Hell, I been burnin for 40 years and I am still figuring it out......and loving every minute of it!! ;-P
Oh, Love the "Spliter- me and excedrin " in the signature.  When you get my age, you will add a 22 ton hydraulic splitter whether you like it or not  :snake:


----------



## firefighterjake (Dec 12, 2011)

agartner said:
			
		

> smmm said:
> 
> 
> 
> ...



Who you calling an "old timer" . . . and there is no debate . . . splitting horizontally is the correct and best way to split wood with a hydraulic splitter. 

But yeah . . . this is one of the most friendly sites to both newbies and veterans alike . . . and of course Dennis and I are good friends -- the fact is I tend to agree with about 99% of what he says and does.


----------



## Dakotas Dad (Dec 12, 2011)

I am glad my stove manufacturer gives me an actual number to shoot for..

I am pretty sure that by the time I get that rock glowing and flowing, "an overfire" has in fact, occurred.

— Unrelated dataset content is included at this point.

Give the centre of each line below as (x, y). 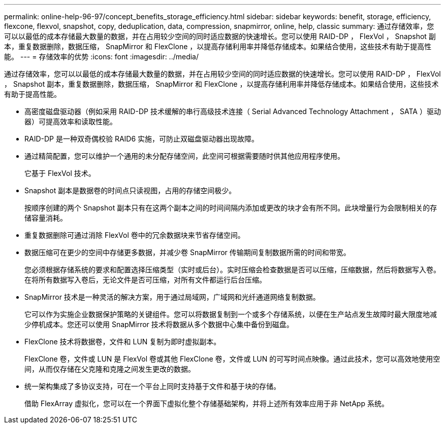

As a side note, about 15 years ago my parents had a large 440v 3 phase kiln "run away" on them. when they realized it, the cover was actually floating above the chamber a bit.. It melted the ceramic trays inside, that they place the objects on to be fired.. all was "slag" in the bottom when it cooled, which took two and a half  days. My dad now jokes that besides him and God, he knows no one who has made his own lava.


----------